The data is based upon absence trends identified across the 172,000 + employees covered by FirstCare, extrapolated up to the full UK workforce.
In their efforts to ensure modern organisations remain healthy and retain productivity, astute bosses have turned to RTWIs as a means of managing this problem. However, many line managers fail to achieve a high RTWI compliance and therefore meaningful results.
I believe this is mainly due to a result of a lack of defined company process and poor confidence levels.
Where it goes right
FirstCare has the biggest independent database of absence related instances in the country. It contains records of 12 million days of absence data developed over 12 years.
When working with a new client we have found that typically the RTWI compliance is just 50%. By working with them we seek to increase this to approximately 95%, often with the result that the length of each absence drops by 35%.
A particularly good real-life example is through our work with Watford Borough Council. The focus was on staff absence issues, and following a 23.8% increase in RTWI compliance, the end result was a 44% absence rate reduction over 24 months.
It shows the impact that RTWIs can have, however few organisations are getting it right.
Where it goes wrong
I believe there are two main factors that cause failure with RTWI implementations and these are:
The problem often comes right at the beginning and organisations are very poor in defining their processes. These can include:
- Setting unrealistic targets to achieve RTWI completions
- Not monitoring set targets
- Using the same RTWI questions for all absences, making them irrelevant
- Not training line managers to be able to conduct RTWI interviews
- Using manual systems so paperwork gets lost
- Not following a recognisable audit trail
- Not communicating the importance of RTWI
Lack of confidence
This issue is partly the results of poor process but also a lack of training and how it should fit into managerial activities.
- Due to poor process definition managers use inappropriate tools such as antiquated systems, which fail to deliver to the required accuracy.
- A lack of training leaves managers improvising which can lead to staff resentment and with each RTWI being different it becomes impossible to analyse results to a standard format.
- A resentment that managers are having to do something that should not come under their remit.
- An unwillingness and discomfort in asking what they believe to be personal questions.
- All resulting in a perception that the process has no value.
All these issues can be addressed with a little guidance and proper training.

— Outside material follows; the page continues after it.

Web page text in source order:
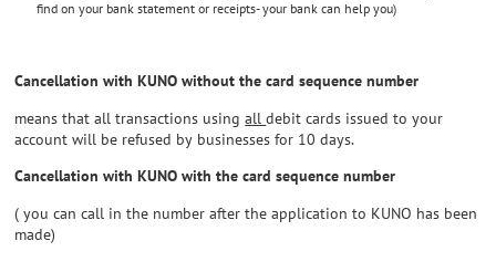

Procedure and training - the way forward
To conclude, RTWIs have proved an effective solution over recent years and are designed to explore reasons why a member of staff has had time off sick and assist them to cope or seek the appropriate professional help if required.
It is good for the organisation as it is seen as caring, and if serious issues are involved, identifies and starts addressing them at an early stage.
This practice limits potential damage to both the individual and the organisation but it must be seen as being important or it can be conveniently ‘forgotten’.
Clearly you can’t escape the fact that some employees see it as a bit ‘Big Brother’, but carried out sympathetically this perception can be reduced or avoided.
How organisations implement this technique has a direct result on how effective it is.
Most fail to put in place the simplest of procedures, the presence of which would ensure success.
This in turn affects confidence in the technique, leading to non-use and resentment.
Managers are told they need to carry out RTWIs but are given little further support or training either personally or through the systems they have at their disposal. This leads to further lack of confidence and non-use.
In my mind it is simple. Get the procedures and training right, and you will be well on the way to success.